## EXTRACTED INFORMATION
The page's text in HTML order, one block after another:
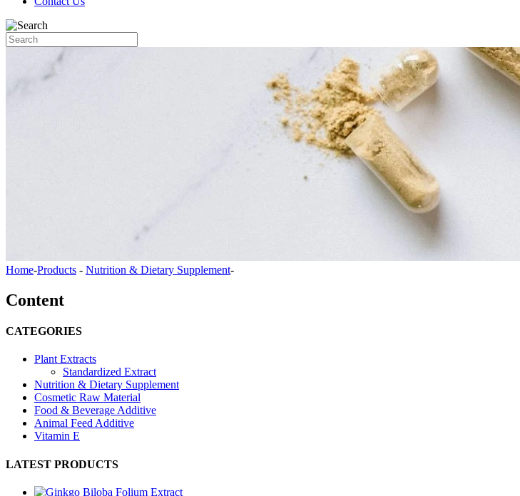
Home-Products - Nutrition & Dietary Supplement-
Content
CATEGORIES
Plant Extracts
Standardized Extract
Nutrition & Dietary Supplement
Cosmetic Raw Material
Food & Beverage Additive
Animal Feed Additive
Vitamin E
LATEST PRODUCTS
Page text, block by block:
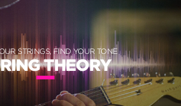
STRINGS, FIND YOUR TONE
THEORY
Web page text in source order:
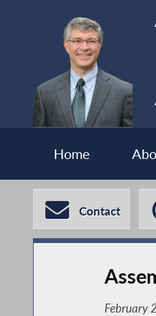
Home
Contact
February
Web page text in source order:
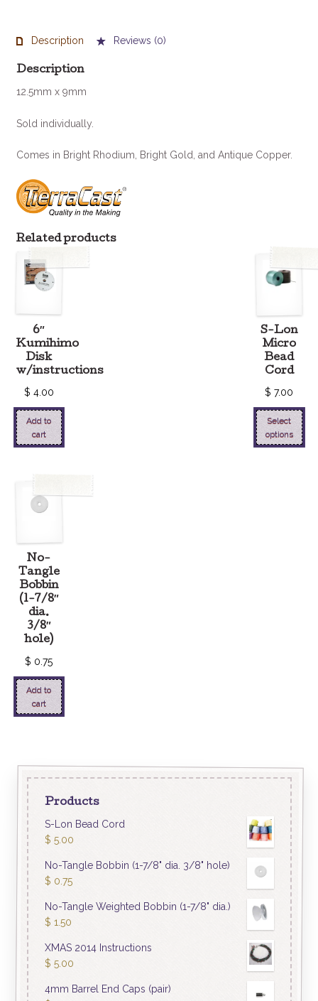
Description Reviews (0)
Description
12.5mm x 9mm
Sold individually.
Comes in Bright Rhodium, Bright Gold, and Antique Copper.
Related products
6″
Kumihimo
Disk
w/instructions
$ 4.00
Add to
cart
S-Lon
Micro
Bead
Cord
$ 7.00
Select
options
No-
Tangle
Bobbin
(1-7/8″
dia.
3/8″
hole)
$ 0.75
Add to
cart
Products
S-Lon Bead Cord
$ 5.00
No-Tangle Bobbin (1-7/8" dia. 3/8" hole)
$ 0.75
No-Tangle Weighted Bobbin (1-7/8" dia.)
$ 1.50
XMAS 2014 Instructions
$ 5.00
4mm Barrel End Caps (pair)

...

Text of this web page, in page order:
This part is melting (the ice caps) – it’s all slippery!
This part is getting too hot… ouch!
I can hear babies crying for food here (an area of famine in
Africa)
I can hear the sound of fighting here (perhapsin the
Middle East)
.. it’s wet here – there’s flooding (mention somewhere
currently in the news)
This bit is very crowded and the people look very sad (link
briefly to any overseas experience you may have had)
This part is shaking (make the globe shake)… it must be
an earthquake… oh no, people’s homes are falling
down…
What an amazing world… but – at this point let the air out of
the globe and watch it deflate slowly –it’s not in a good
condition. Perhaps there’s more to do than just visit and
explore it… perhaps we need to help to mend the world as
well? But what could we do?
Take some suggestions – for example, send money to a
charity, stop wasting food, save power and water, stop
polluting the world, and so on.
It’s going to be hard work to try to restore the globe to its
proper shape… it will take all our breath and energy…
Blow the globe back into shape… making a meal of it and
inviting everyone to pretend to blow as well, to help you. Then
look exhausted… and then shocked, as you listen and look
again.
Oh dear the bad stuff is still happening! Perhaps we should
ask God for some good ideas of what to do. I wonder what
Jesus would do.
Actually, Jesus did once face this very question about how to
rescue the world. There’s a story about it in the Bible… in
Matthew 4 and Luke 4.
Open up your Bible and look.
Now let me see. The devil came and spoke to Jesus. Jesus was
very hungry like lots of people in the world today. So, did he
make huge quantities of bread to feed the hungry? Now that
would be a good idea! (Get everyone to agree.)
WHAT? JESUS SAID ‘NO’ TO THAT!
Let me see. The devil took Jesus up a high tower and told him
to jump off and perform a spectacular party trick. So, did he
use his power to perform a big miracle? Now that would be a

## WHAT TO PRODUCE
Print, exactly, each line above from the one with "Animal Feed Additive" to the one with "4mm Barrel End Caps (pair)", end lines included. Leave pictures out of it.

## OUTPUT OF THE EXERCISE
Animal Feed Additive
Vitamin E
LATEST PRODUCTS
Page text, block by block:
STRINGS, FIND YOUR TONE
THEORY
Web page text in source order:
Home
Contact
February
Web page text in source order:
Description Reviews (0)
Description
12.5mm x 9mm
Sold individually.
Comes in Bright Rhodium, Bright Gold, and Antique Copper.
Related products
6″
Kumihimo
Disk
w/instructions
$ 4.00
Add to
cart
S-Lon
Micro
Bead
Cord
$ 7.00
Select
options
No-
Tangle
Bobbin
(1-7/8″
dia.
3/8″
hole)
$ 0.75
Add to
cart
Products
S-Lon Bead Cord
$ 5.00
No-Tangle Bobbin (1-7/8" dia. 3/8" hole)
$ 0.75
No-Tangle Weighted Bobbin (1-7/8" dia.)
$ 1.50
XMAS 2014 Instructions
$ 5.00
4mm Barrel End Caps (pair)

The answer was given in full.